4. How would it be used?

Green hydrogen has hundreds if not thousands of uses in helping industry cut emissions. Glass and cement makers need ultra-high heat to drive their processes, as do oil and chemical refineries. It’s most useful for steelmakers, who need a way of coaxing carbon atoms out of iron ore. Hydrogen could replace coal in that process -- both as an purifying agent and to fire the furnaces that melt metal and stone.

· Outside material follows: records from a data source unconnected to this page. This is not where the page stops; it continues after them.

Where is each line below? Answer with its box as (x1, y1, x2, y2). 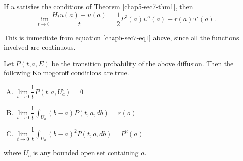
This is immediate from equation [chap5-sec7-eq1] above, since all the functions (4, 32, 239, 42)
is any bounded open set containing (33, 147, 139, 158)
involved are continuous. (4, 42, 76, 52)
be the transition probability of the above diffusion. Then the (51, 58, 234, 68)
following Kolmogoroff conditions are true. (4, 68, 129, 78)
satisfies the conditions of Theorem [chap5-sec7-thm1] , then (16, 1, 193, 11)
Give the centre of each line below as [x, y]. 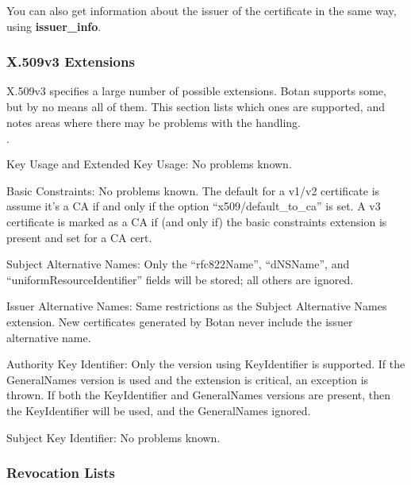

5. What companies are doing this?

The Russian pipeline company Gazprom PJSC is experimenting with mixing in green hydrogen with its natural gas to make a cleaner fuel. At the moment, there’s a limit to how much hydrogen can be mixed in pipelines with gas, but if the technical issues involved are overcome those systems could in theory become 100% green hydrogen for homes and industry. Even adding a little bit of hydrogen to the existing gas grid could reduce the carbon footprint of all those industries and utilities using the gas. And the reversible nature of electrolysis means that green hydrogen could act as a kind of battery: excess electricity generated by renewables sources could be converted into hydrogen, stored and used in a fuel cell to produce electricity when it’s needed. The German utility Uniper SE is doing just that with BP Plc, linking a wind farm to electrolizers that could generate 100 megawatts of energy, the equivalent of a small power plant.

6. What’s the catch?

Cost. While the companies involved are all confident the technology will work, question marks remain over whether hydrogen can ever be profitable. Green hydrogen costs between $2.50 and $6.80 a kilogram to make, due to the relatively high costs of renewable-powered electrolysis, according to an analysis from BloombergNEF. That would need to fall below $2 dollars in order to make renewable hydrogen competitive with coal, and to around 60 cents to beat the cheapest natural gas-based production, according to BNEF. The other issue is that making huge amounts of green hydrogen may strain electricity grids that are already facing a big challenge in preparing for a broad societal shift to powering more things with electricity rather than fossil fuels, most notably electric cars.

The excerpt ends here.